Here we uncover the molecular and mesoscopic mechanisms leading to fibril-crystal conversion by using judicious mutations in a homologue series of amyloidogenic hexapeptides, ILQINS, IFQINS and TFQINS, identified, respectively, from hen egg white lysozyme6, human lysozyme and a mutated form known to cause hereditary systemic amyloidosis18. Specifically, we show that the structural characteristics of the fibrils determine if fibril-crystal conversion can occur, with only twisted ribbon fibrils with saddle-like curvature able to convert into crystals, whereas mean-curvature helical ribbons remain in a fibrillar morphology.

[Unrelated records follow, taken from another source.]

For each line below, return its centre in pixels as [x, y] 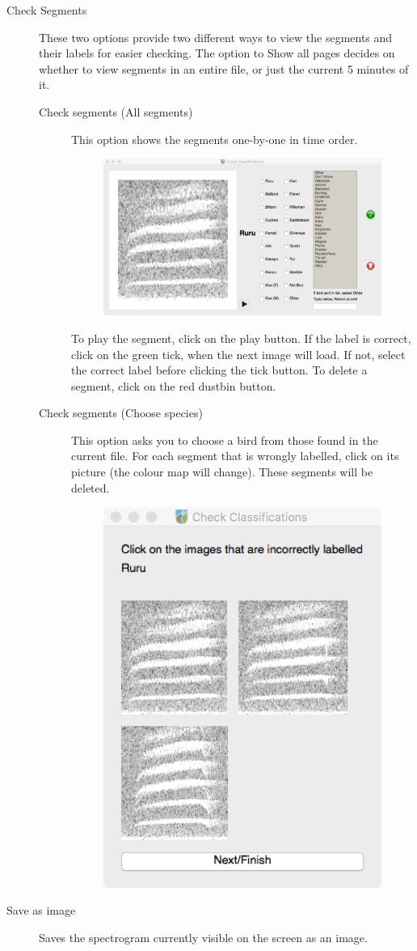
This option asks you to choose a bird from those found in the [225, 440]
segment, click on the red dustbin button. [174, 385]
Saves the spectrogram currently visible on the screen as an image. [203, 937]
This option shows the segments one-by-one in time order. [215, 139]
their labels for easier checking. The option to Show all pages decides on [217, 53]
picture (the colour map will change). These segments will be [222, 472]
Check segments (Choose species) [121, 413]
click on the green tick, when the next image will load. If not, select [238, 354]
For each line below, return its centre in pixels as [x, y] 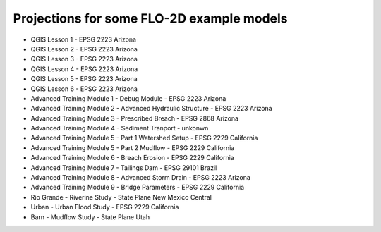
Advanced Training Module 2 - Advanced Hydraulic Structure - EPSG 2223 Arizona [151, 109]
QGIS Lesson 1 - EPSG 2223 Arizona [84, 39]
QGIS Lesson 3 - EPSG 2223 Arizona [84, 59]
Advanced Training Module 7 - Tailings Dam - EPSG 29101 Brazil [124, 167]
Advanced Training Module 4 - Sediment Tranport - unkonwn [120, 128]
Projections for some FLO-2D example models [151, 18]
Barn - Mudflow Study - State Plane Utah [90, 217]
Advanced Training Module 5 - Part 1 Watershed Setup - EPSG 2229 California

We also capture snapshots of fibril-crystal conversion within the same individual object, indicating that conversion occurs through mesoscopic rearrangements of the same peptide aggregate. By combining high-resolution atomic force microscopy (AFM) and X-ray diffraction with statistical physical concepts and molecular dynamic simulations, we propose a molecular unit cell of the aggregated species and establish how intrinsic variables such as pH and concentration guide this polymorphic conversion, quantitatively describing this long-standing important issue in amyloid self-assembly.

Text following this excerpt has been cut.